CoreNet: A library for training deep neural networks

> Relationship with CVNets

> CoreNet evolved from CVNets, to encompass a broader range of applications beyond computer vision. Its expansion facilitated the training of foundational models, including LLMs.

We can expect it to have grown from here: https://apple.github.io/ml-cvnets/index.html

It looks like a mid-level implementations of training and inference. You can see in their "default_trainer.py"[1] that the engine uses Tensors from torch but implements its own training method. They implement their own LR scheduler and optimizer; the caller can optionally use Adam from torch.

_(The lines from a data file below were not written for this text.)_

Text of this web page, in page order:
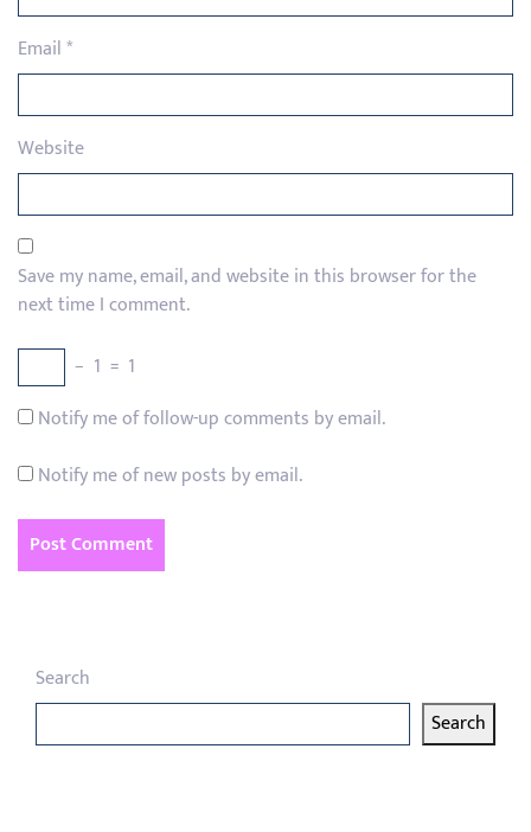
Email*
Website
Save my name, email, and website in this browser for the
next time I comment.
− 1 = 1
Notify me of follow-up comments by email.
Notify me of new posts by email.
Search
Search
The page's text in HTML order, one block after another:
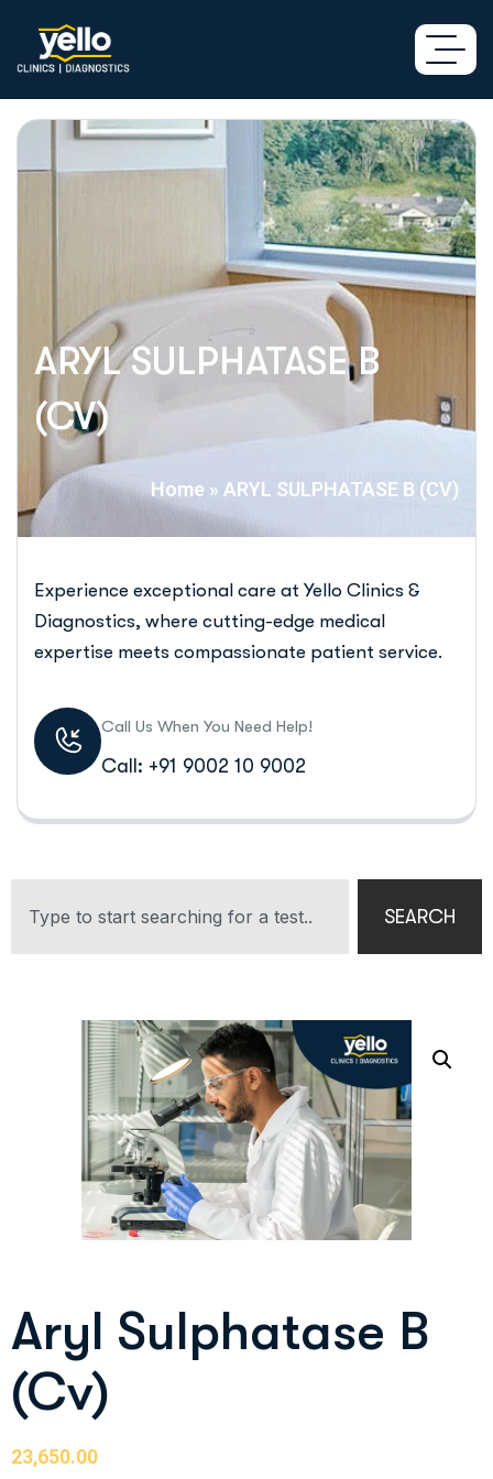
ARYL SULPHATASE B
(CV)
Home » ARYL SULPHATASE B (CV)
Experience exceptional care at Yello Clinics &
Diagnostics, where cutting-edge medical
expertise meets compassionate patient service.
Call Us When You Need Help!
Call: +91 9002 10 9002
SEARCH
Aryl Sulphatase B
(Cv)
23,650.00
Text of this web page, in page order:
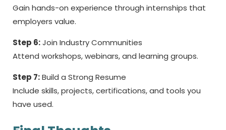
Gain hands-on experience through internships that
employers value.
Step 6:Join Industry Communities
Attend workshops, webinars, and learning groups.
Step 7:Build a Strong Resume
Include skills, projects, certifications, and tools you
have used.
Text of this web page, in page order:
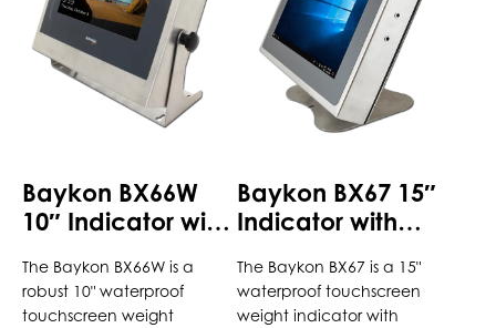
Baykon BX66W
10″ Indicator with
The Baykon BX66W is a
robust 10" waterproof
touchscreen weight
multiple
variants.
on
the
page
Baykon BX67 15″
Indicator with
The Baykon BX67 is a 15"
waterproof touchscreen
weight indicator with
multiple
variants.
options
on
the
page
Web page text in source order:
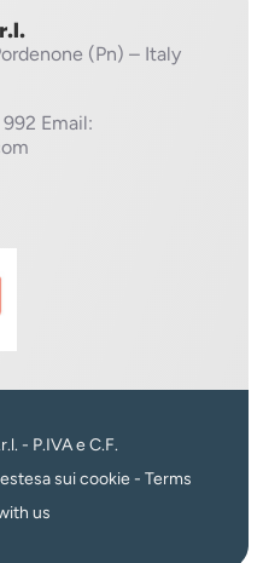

It's an interesting (maybe very Apple) choice to build from the ground up instead of partnering with existing frameworks to provide first class support in them.

The MLX examples seem to be inference only at this point. It does look like this might be a landing ground for more MLX specific implementations: e.g. https://github.com/apple/corenet/blob/5b50eca42bc97f6146b812...

It will be interesting to see how it tracks over the next year; especially with their recent acquisitions:

Datakalab https://news.ycombinator.com/item?id=40114350

DarwinAI https://news.ycombinator.com/item?id=39709835

1: https://github.com/apple/corenet/blob/main/corenet/engine/de...

error9348 · a year ago

The interface looks very Apple as well. Looks like you create a config file, and you already have a model in mind with the hyperparameters and it provides a simple interface. How useful is this to researchers trying to hack the model architecture?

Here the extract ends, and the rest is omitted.